PROBLEM STATEMENT: How many lines below contain the word "order"? Reply solely with the number.

==== DATA RECORDS

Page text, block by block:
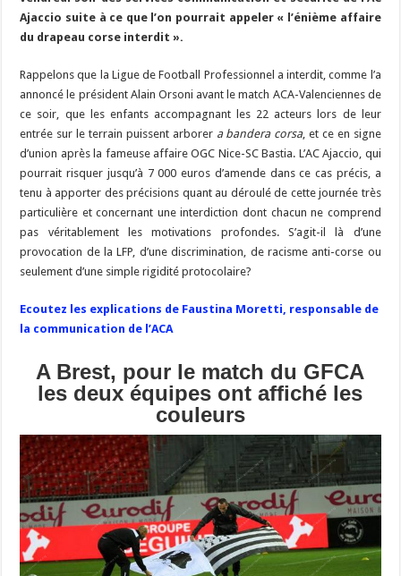
o
o
k
a
m
c
at
Li
k
o
t
p
bl
r
di
t
l
g
er
Ajaccio suite à ce que l’on pourrait appeler « l’énième affaire
du drapeau corse interdit ».
Rappelons que la Ligue de Football Professionnel a interdit, comme l’a
annoncé le président Alain Orsoni avant le match ACA-Valenciennes de
ce soir, que les enfants accompagnant les 22 acteurs lors de leur
entrée sur le terrain puissent arborer a bandera corsa, et ce en signe
d’union après la fameuse affaire OGC Nice-SC Bastia. L’AC Ajaccio, qui
pourrait risquer jusqu’à 7 000 euros d’amende dans ce cas précis, a
tenu à apporter des précisions quant au déroulé de cette journée très
particulière et concernant une interdiction dont chacun ne comprend
pas véritablement les motivations profondes. S’agit-il là d’une
provocation de la LFP, d’une discrimination, de racisme anti-corse ou
seulement d’une simple rigidité protocolaire?
Ecoutez les explications de Faustina Moretti, responsable de
la communication de l’ACA
A Brest, pour le match du GFCA
les deux équipes ont affiché les
couleurs
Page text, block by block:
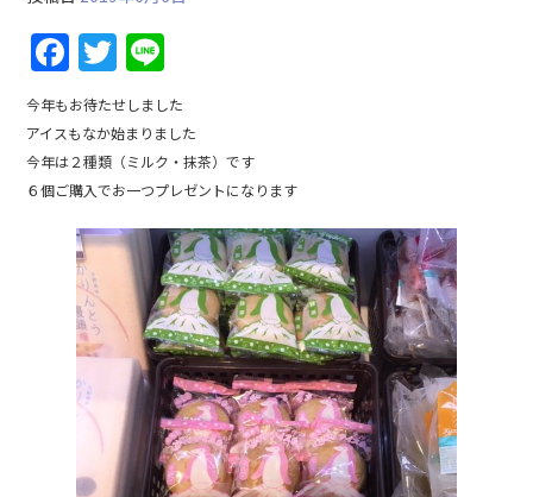
F
a
c
e
b
o
o
k
T
w
itt
er
n
e
今年もお待たせしました
アイスもなか始まりました
今年は２種類（ミルク・抹茶）です
６個ご購入でお一つプレゼントになります
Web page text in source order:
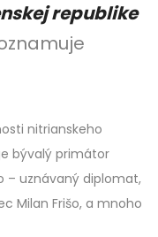
republike
nitrianskeho
bývalý primátor
– uznávaný diplomat,
Milan Frišo, a mnoho
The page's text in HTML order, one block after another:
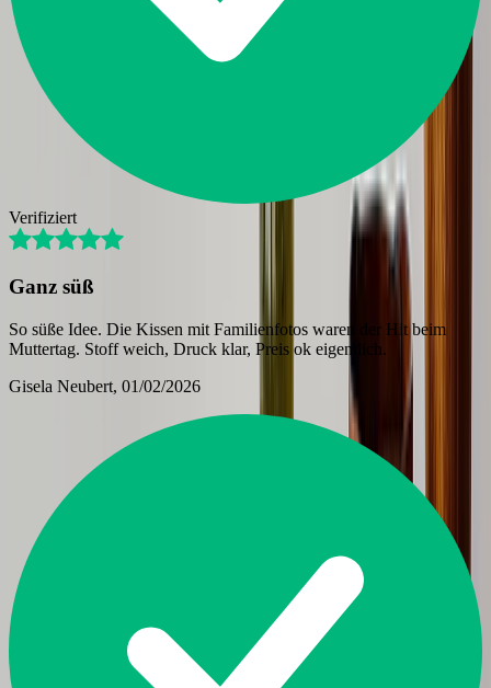
Verifiziert
Ganz süß
So süße Idee. Die Kissen mit Familienfotos waren der Hit beim
Muttertag. Stoff weich, Druck klar, Preis ok eigentlich.
Gisela Neubert, 01/02/2026
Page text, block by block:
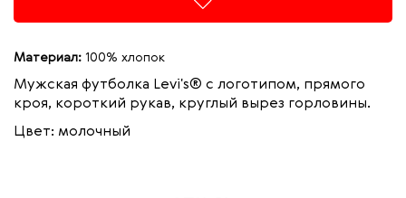
Материал: 100% хлопок
Мужская футболка Levi's® с логотипом, прямого
кроя, короткий рукав, круглый вырез горловины.
Цвет: молочный
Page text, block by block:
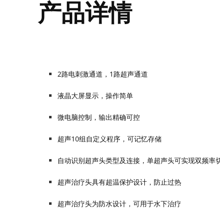
产品详情
2路电刺激通道，1路超声通道
液晶大屏显示，操作简单
微电脑控制，输出精确可控
超声10组自定义程序，可记忆存储
自动识别超声头类型及连接，单超声头可实现双频率
超声治疗头具有超温保护设计，防止过热
超声治疗头为防水设计，可用于水下治疗

========

TASK ANSWER: 2